What does this have to do with Israel?

The Muppets movie proves that you can go home again. But not without your family.

Like the Muppets, the Jewish people lost our “theater.” In the days of King Solomon, nations from around the world would visit us. Our Holy Temple was a focal point. But alas we were exiled from our “theater,” scattered throughout the world. And sometimes, we probably felt about three feet tall.

Sure, some of us landed on our feet. Like the Muppets at the beginning of the movie, we became singers and editors and mechanics and executives of huge used-toilet companies. Some of us were even appointed to powerful positions. And, like Walter, some of us didn’t even realize that we’re Muppets. We might feel a kinship to the other Muppets, but we have no idea why. We might not even remember that there’s even anything to go back to.

Am I saying that Jews are like Muppets? Not necessarily. Sure, we’re short and furry and loveable, we make awkward arm movements when we talk, have a high tolerance for being thrown around, and get to important functions about four minutes before they start, even if we’re the ones hosting those functions. Okay, so maybe we are like Muppets.

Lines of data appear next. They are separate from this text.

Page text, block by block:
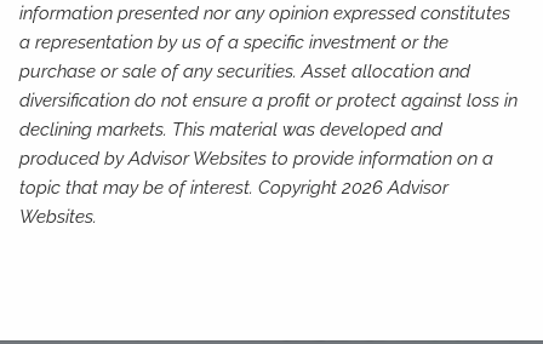
information presented nor any opinion expressed constitutes
a representation by us of a specific investment or the
purchase or sale of any securities. Asset allocation and
diversification do not ensure a profit or protect against loss in
declining markets. This material was developed and
produced by Advisor Websites to provide information on a
topic that may be of interest. Copyright 2026 Advisor
Websites.
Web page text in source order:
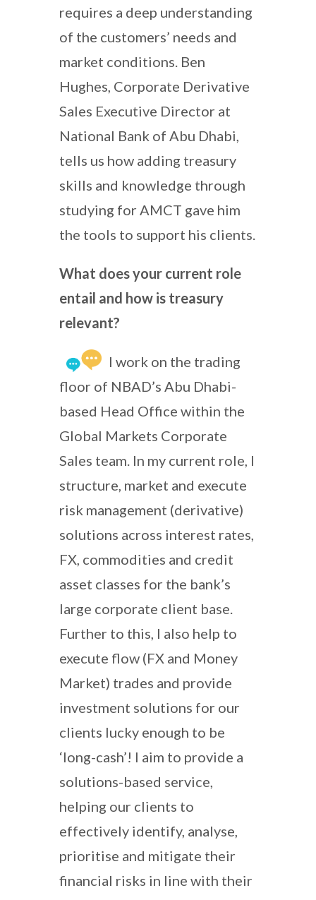
requires a deep understanding
of the customers’ needs and
market conditions. Ben
Hughes, Corporate Derivative
Sales Executive Director at
National Bank of Abu Dhabi,
tells us how adding treasury
skills and knowledge through
studying for AMCT gave him
the tools to support his clients.
What does your current role
entail and how is treasury
relevant?
I work on the trading
floor of NBAD’s Abu Dhabi-
based Head Office within the
Global Markets Corporate
Sales team. In my current role, I
structure, market and execute
risk management (derivative)
solutions across interest rates,
FX, commodities and credit
asset classes for the bank’s
large corporate client base.
Further to this, I also help to
execute flow (FX and Money
Market) trades and provide
investment solutions for our
clients lucky enough to be
‘long-cash’! I aim to provide a
solutions-based service,
helping our clients to
effectively identify, analyse,
prioritise and mitigate their
financial risks in line with their
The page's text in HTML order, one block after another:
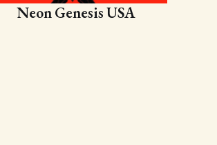
Neon Genesis USA
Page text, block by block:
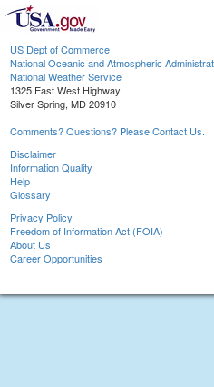
US Dept of Commerce
National Oceanic and Atmospheric
National Weather Service
1325 East West Highway
Silver Spring, MD 20910
Comments? Questions? Please Contact Us.
Disclaimer
Information Quality
Help
Glossary
Privacy Policy
Freedom of Information Act (FOIA)
About Us
Career Opportunities
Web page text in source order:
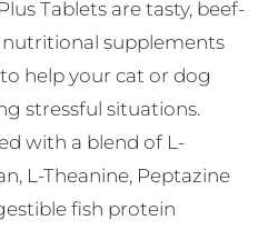
Tablets are tasty, beef-
supplements
help your cat or dog
stressful situations.
with a blend of L-
L-Theanine, Peptazine
fish protein
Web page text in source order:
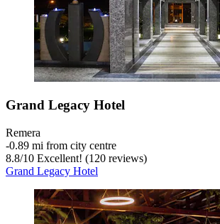
Grand Legacy Hotel
Remera
‐0.89 mi from city centre
8.8/10 Excellent! (120 reviews)
Grand Legacy Hotel
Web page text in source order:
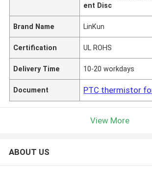
ent Disc
Brand Name LinKun
Certification UL ROHS
Delivery Time 10-20 workdays
Document PTC thermistor
View More
ABOUT US
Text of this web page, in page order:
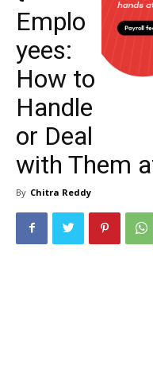
Emplo
yees:
How to
Handle
or Deal
with Them
By Chitra Reddy
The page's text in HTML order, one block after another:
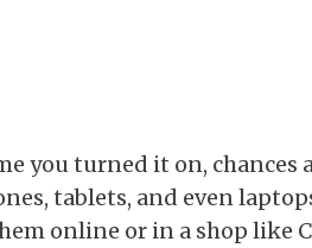
you turned it on, chances
tablets, and even
online or in a shop like
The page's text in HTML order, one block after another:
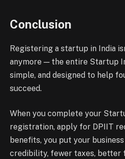
Conclusion
Registering a startup in India
anymore — the entire Startup
simple, and designed to help
succeed.
When you complete your
registration, apply for DPIIT
benefits, you put your
credibility, fewer taxes, better
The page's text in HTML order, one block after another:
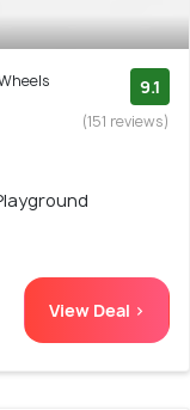
9.1
(151 reviews)
View Deal >
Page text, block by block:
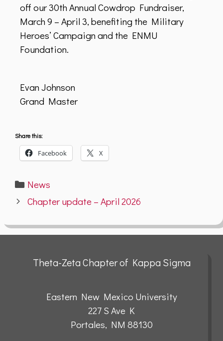
off our 30th Annual Cowdrop Fundraiser,
March 9 – April 3, benefiting the Military
Heroes’ Campaign and the ENMU
Foundation.
Evan Johnson
Grand Master
Share this:
Facebook X
Categories
News
Chapter update – April 2026
Theta-Zeta Chapter of Kappa Sigma
Eastern New Mexico University
227 S Ave K
Portales, NM 88130
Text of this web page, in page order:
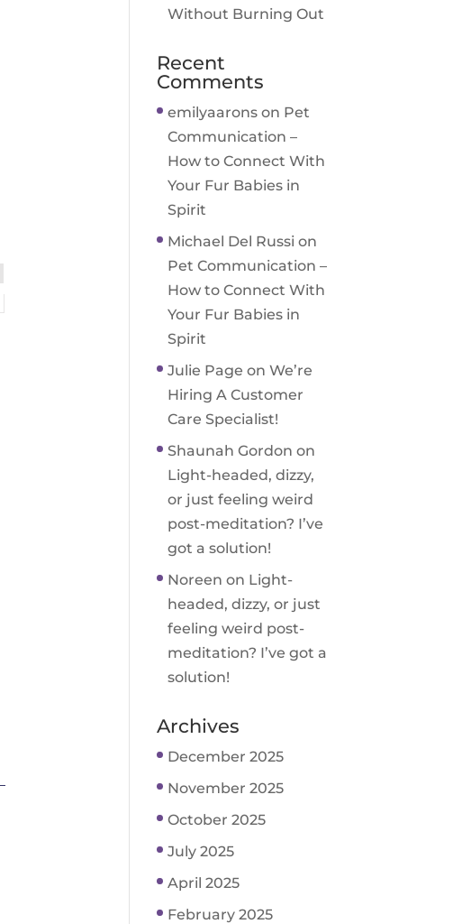
Without Burning Out
Recent
Comments
emilyaarons on Pet
Communication –
How to Connect With
Your Fur Babies in
Spirit
Michael Del Russi on
Pet Communication –
How to Connect With
Your Fur Babies in
Spirit
Julie Page onWe’re
Hiring A Customer
Care Specialist!
Shaunah Gordon on
Light-headed, dizzy,
or just feeling weird
post-meditation? I’ve
got a solution!
Noreen on Light-
headed, dizzy, or just
feeling weird post-
meditation? I’ve got a
solution!
Archives
December 2025
November 2025
October 2025
July 2025
April 2025
February 2025
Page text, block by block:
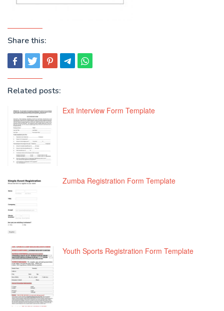
Share this:
Related posts:
Exit Interview Form Template
Zumba Registration Form Template
Youth Sports Registration Form Template
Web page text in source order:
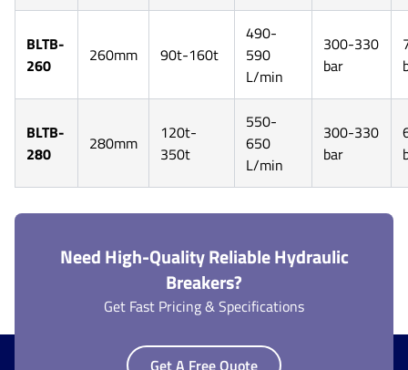
BLTB-
260
260mm 90t-160t
490-
590
L/min
300-330
bar
BLTB-
280
280mm
120t-
350t
550-
650
L/min
300-330
bar
Need High-Quality Reliable Hydraulic
Breakers?
Get Fast Pricing & Specifications
Get A Free Quote
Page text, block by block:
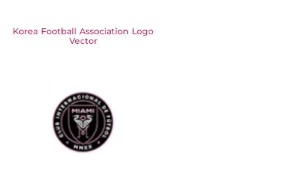
Korea Football Association Logo
Vector
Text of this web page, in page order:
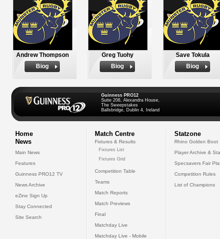
Andrew Thompson
Biog
Greg Tuohy
Biog
Save Tokula
Biog
Guinness PRO12
Suite 208, Alexandra House,
The Sweepstakes
Ballsbridge, Dublin 4, Ireland
Home
News
Main News
Features
Guinness PRO12 TV
News Archive
eZine Sign Up
Stay Connected
Site Search
Match Centre
Fixtures & Results
Fixtures List
Fixtures Grid
Competition Table
Teams
Match Reports
Match Previews
Final
Matchday Live
Matchday Live - Mobile
Statzone
Rhino Golden Boot
Player Archive &
Specsavers Fair
Competition Rules
List of Champions

In the past 60 years, we’ve picked ourselves up from the worst ashes imaginable, reclaimed our land, and established it as a State. We have the only democracy in the region -- an oasis of joy and laughter in middle of the desert, and we work every day to hold onto that. But we still have a ways to go. In the time we’ve been… not gone, but forgotten, the world has become cynical – it’s moved on and forgotten about our singing and dancing and arm flailing.

But if we all pull together again, we can remind the world of who we are. All of us – the green ones, the pink ones, the blue ones, the chefs, the musicians, the scientists, the crotchety old men who show up at every function and complain that they’d rather be at home – need to get together and remind the world, and ourselves, who we are.

Sure, it’s not easy to fix things up. But like a telethon, it’s not one person’s dollar that saves the day. It’s everyone’s dollar.

I’m reminded here of the story of Chanukah, but I don’t know why.

Ok, here’s why: We almost lost our theater that time too. But then a small, determined army of us came out of nowhere and beat the Greeks into obscurity. Seriously. Their only accomplishments since then, as far as we know, have been salad and yogurt. And then we came back in, the place was in shambles, and we had to fix it up, in the dark. But we worked together. If we did it then, we can do it again. And that was just a small group of us. Imagine what we could do if we got ALL the Muppets together.

It’s like the song toward the beginning of the movie:

“I’ve got everything that I need, right in front of me.
Life’s a happy song, when there’s someone by my side to sing along.”

Actually, it’s more about what was going on during that song. The song was actually a whole musical number. Apparently, in Smalltown, when you see someone walking down the street and singing, you drop whatever you’re doing, even if you’re right in middle of getting married, and you come out into the street and dance behind him, because you know that if you don’t dance to his song, he’s not going to dance to yours tomorrow. And then you’ll be stuck, say, trying to make a point to your wife with no backup. But also because you know that it’s not a musical number unless everyone’s dancing.

The Muppets are a family that, like all families, have fallen out of touch. And at times, so are we. It takes all types to make a family, but working together, we can keep the studio operating and save it from the evil oil barons who want our land.

We have the theater. We just have to work together to make it even better.